En otro tiempo, al preguntarme si en alguna ocasión me plantearía ser director de un centro
educativo, mi respuesta, con cara de sorpresa y desagrado hubiera sido: "¡ni de coña!", como respondí en alguna que otra ocasión. Sin embargo, aquí estamos, haciendo el curso del INTEF sobre formación inicial en dirección de centros.
¿Por qué? ¿a qué se debe este cambio? El devenir de los años me ha venido demostrando que el cambio es posible, que la mejora de la realidad de los centros es perfectamente factible, que un centro se puede transformar en aquello que las personas que en él intervienen (profesorado, familias y alumnado, principalmente) deseen. Nunca pensé que podría contar con un equipo humano como el que hoy tenemos en el IES Carmen de Burgos, de Huércal de Almería, un equipo que viene demostrando que la innovación la hacen las personas, y que cualquier iniciativa personal o grupal es factible, venga de donde venga.

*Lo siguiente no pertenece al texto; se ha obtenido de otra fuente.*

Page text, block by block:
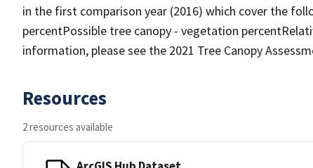
in the first comparison year (2016) which cover the
percentPossible tree canopy - vegetation
information, please see the 2021 Tree Canopy
Resources
2 resources available

Para ello, hace falta un equipo directivo que, como el actual, considere que la escuela no es del profesorado, no pertenece al profesorado más que a las familias, al alumnado, o al contexto social donde se encuentra. Un equipo directivo (y principalmente un director) que defienda a capa y espada cualquier innovación que suponga una mejora en los aprendizajes, en la convivencia, en la apertura de los centros, venga de donde venga, y opine lo que opine el resto del claustro, aunque siempre con el discurso de unir y no de dividir. Solo de esta forma, protegiendo la innovación ligada a actuaciones de éxito y la democratización de los centros, es posible transformar la escuela. Y está sucediendo, en mi centro. Es por eso que no quiero que se pierda este camino, y que se siga profundizando en mil y una propuestas por realizar, que siguen flotando constantemente en el ambiente de mi claustro. Nunca agradeceré lo suficiente al amigo @jlcastilloch que hace años me hablara del concepto de "Adhocracia". En ese momento debo reconocer que no le hice mucho caso, pero ahora creo que es clave en la mejora de la escuela. A esto me refiero cuando pienso y hablo de mi centro.

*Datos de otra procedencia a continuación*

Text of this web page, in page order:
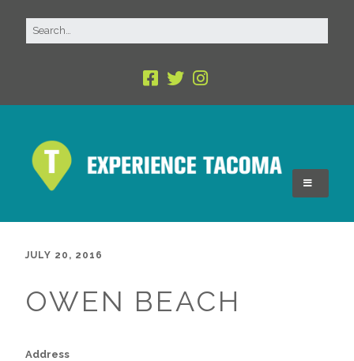
JULY 20, 2016
OWEN BEACH
Address

¿Qué espero del curso de formación? Sobre todo, que sea útil. Inevitablemente, tiene que mostrarnos la normativa (qué le vamos a hacer), y aspectos burocráticos como la realización de un proyecto de dirección que aglutine todas las ideas, propuestas de funcionamiento y actuaciones que se quieran llevar a cabo... Pero también debe ser un curso que ilusione, que ponga en contacto personas de diferentes realidades y contextos, para enriquecernos, para compartir información e ideas, para que en el futuro uno no se sienta tan solo... Que nos muestre herramientas electrónicas para la mejora de todos los aspectos de la vida del centro, desde el aula hasta la gestión económica o la comunicación. Que nos dé ideas sobre cómo trabajar con grupos humanos, con el claustro, y también con las otras personas que componen un centro educativo (familias, alumnado, agentes sociales, voluntariado, instituciones...). En definitiva, un curso que atienda todo lo que podamos necesitar para empezar a caminar en este territorio de aventuras y desventuras que será la dirección de centros.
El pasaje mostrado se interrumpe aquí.